– Что ж ты, ирод окаянный, делаешь? – возмущался пожилой рядовой, потрясая кулаками перед самым лицом помощника. – Нешто должен я получать из-за тебя взыскания? Головы у тебя, что ли, нет на плечах? Куды смотришь, дурья твоя башка? Сколько можно тебе показывать, как надо смотреть размеры и как следует укладывать? Вот, смотри еще раз, горе ты луковое… Эх, да ты, как я погляжу, ни на что не способен. Везде от тебя один вред. Худой ты человек, Соня, ох, худой.
За бестолковость сослуживцы считали его ни к чему не годным и открыто потешались над товарищем. К Сонмирче приклеились обидные прозвища «бестолковый эвенк» да «сонная муха», что, безусловно, очень сильно ранило доброе сердце рядового, но он молчал, лишь улыбался краешком губ в ответ на насмешки. И так бы продолжалось и дальше, не случись вскоре событие, перевернувшее жизнь солдата и изменившее отношение к нему.
Сентябрь 1941 года стал временем тяжелейших испытаний для всего советского народа. Красная армия терпела поражение за поражением. Рота рядового Найканчина удерживала занимаемый рубеж, раз за разом отбивая яростные натиски гитлеровцев. Однако, неся большие потери, изнемогая от голода и жажды и не имея достаточного количества боеприпасов, рота не могла долго обороняться.
Оказавшись в огненном кольце окружения, бойцы попали в безвыходную ситуацию. Старший лейтенант принял тяжелое решение.
– Товарищ командир, связи больше нет, боеприпасы на исходе, с едой еще хуже, – доложил сержант Чайка. – Что будем делать?
– Да, мы сейчас находимся в отрыве от других частей Красной армии. Что ж… будем прорываться. Иного выхода у нас нет. Соберите боеприпасы и провиант и разделите между солдатами. Пойдем ночью, – распорядился старший лейтенант.
Черное небо заволокло грозовыми тучами, скрыв луну, озарявшую землю. Ночь выдалась темной, не было видно ни зги. Куда ни кинь взгляд, повсюду черным-черно. Посчитав это добрым предзнаменованием, командир с остатками роты двинулся в путь в полном молчании. Но, не пройдя и пятисот метров, отряд натолкнулся на немецких лазутчиков. Затрещали выстрелы, в ответ застрочили пулеметы. Однако спустя несколько минут стрельба внезапно прекратилась, и темный лес вновь погрузился в звенящую тишину.

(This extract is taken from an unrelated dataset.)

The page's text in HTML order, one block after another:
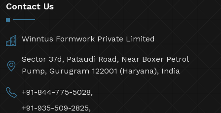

– Что происходит? Куда делись немцы? Неужели мы упустили их? – спросил раненый старший лейтенант, сраженный автоматной очередью. – Скверно, очень скверно. Если они доберутся до своих и сообщат им, что в лесу скрываются советские солдаты, то через полчаса-час тут их уже будет сотня, а то и больше. Сержант, прикажи всем занять оборону! Стрелять до последнего патрона, не отступать!
– Не волнуйся, товарщ командьир, никто не уходить. Все тута, – послышался голос рядового Найканчина. – Я стрелял. Никто не выжил.

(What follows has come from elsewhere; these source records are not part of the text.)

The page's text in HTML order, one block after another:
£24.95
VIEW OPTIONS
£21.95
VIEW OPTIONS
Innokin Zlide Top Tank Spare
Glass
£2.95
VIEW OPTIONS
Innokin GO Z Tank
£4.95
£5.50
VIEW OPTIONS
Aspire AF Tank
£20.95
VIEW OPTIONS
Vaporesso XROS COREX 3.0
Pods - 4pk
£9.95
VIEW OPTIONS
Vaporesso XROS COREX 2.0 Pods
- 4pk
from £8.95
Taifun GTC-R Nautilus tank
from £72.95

– Откуда ты знаешь? – с недоверием уставился на него сержант Чайка. – Ты что, кошка? Только они могут видеть в темноте.
– Я не знаю, я чувствую, – только и ответил Сонмирча. – Разрешите найти их?

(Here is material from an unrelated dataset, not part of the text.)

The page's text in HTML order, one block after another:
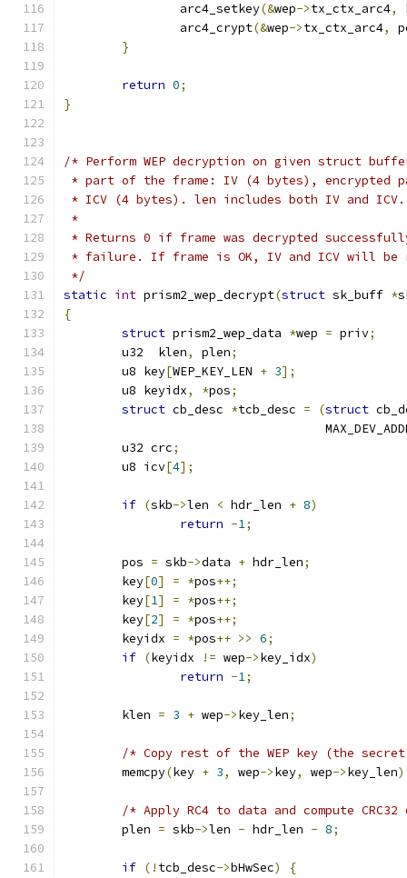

– А вдруг там засада? Вдруг их там много? Вдруг затаились и ждут, когда мы двинемся дальше? – усомнился в словах подчиненного старший лейтенант.
Эвенк повернулся в ту сторону, откуда пришли немцы, достал что‑то из кармана и… замер, прислушиваясь. Сидевший на влажной земле командир и стоявшие поодаль солдаты недоверчиво покосились на странного бойца.
– Не, никого больше нет, – через пару минут нарушил всеобщее молчание Найканчин. – Восемь их было, они все сичась в мире праотцов.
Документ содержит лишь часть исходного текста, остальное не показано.